The configurable flag skipPreindexedFilesForTagging will reduce re-computation load by not extracting categories and tags from files which were previously indexed. allowRetaggingWithoutReindexing enables updating tags on previously indexed files without requiring full reindexing or re-embedding, allowing for more efficient metadata updates. allowOverlapInExtractedText controls whether overlapping chunks are permitted when merging extracted text. Setting it to false enforces strict overlap computation between chunks, which may be more accurate but can impact performance for large inputs. Genai.QuickStart#setup will set the following recommended configuration.

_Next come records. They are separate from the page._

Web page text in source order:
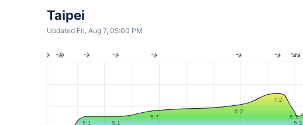
Taipei
Updated Fri, Aug 7, 05:00 PM
5.1 5.1
5.7
6.2
7.2
5.7
5.1
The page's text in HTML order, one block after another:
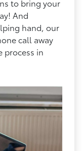
to bring your
And
hand, our
call away
process in
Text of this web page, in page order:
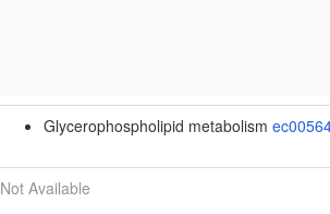
Glycerophospholipid metabolism
Not Available
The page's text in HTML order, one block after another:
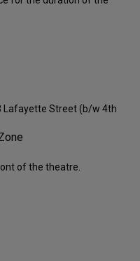
Lafayette Street (b/w 4th
of the theatre.
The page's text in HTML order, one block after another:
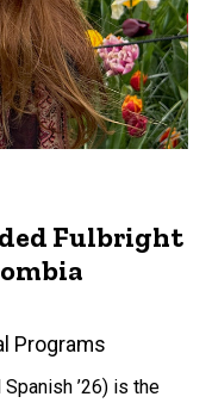
Fulbright
Programs
’26) is the
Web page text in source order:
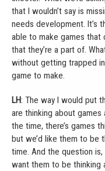
that I wouldn’t say is
needs development. It’s
able to make games that
that they’re a part of.
without getting trapped
game to make.
LH: The way I would put
are thinking about
the time, there’s games
but we’d like them to be
time. And the question
want them to be thinking

Genai.SourceFile.Metadata.Tagging.Config.setConfigValues({
skipPreindexedFilesForTagging: true,
allowRetaggingWithoutReindexing: true,
});Configuration Parameters Reference
The following table shows suggested configuration parameters with their default values and descriptions:
Text Processing Configuration
| Parameter | Default | Description |
|---|---|---|
numInitialPassages | 16 | Number of initial passages to process from document |
numFinalPassages | 8 | Number of final passages to process from document |
numMaxTokens | 2000 | Maximum tokens for text extraction |
nlp | "en_core_web_sm" | NLP model for entity extraction |
Entity and Topic Discovery
| Parameter | Default | Description |
|---|---|---|
numEntities | 5 | Number of entities to extract for topic discovery |
themes | 6 | Number of themes to identify |
examples | 2 | Number of examples per category |
numKeywords | 2 | Number of keywords per topic |
filterEntityCategories | ["DATE", "EVENT", ...] | Entity types to filter during extraction |
Prompt Configuration
The system uses several configurable prompts for different stages:
topicLabelingPrompt: Used for discovering new categories (whenenableTopicLabelingis true).metadataExtractionPrompt: Used for extracting tags from predefined categories.clusteringPrompt: Used for grouping similar entities and topics.
To customize prompts, select the Prompts page in Settings in the application.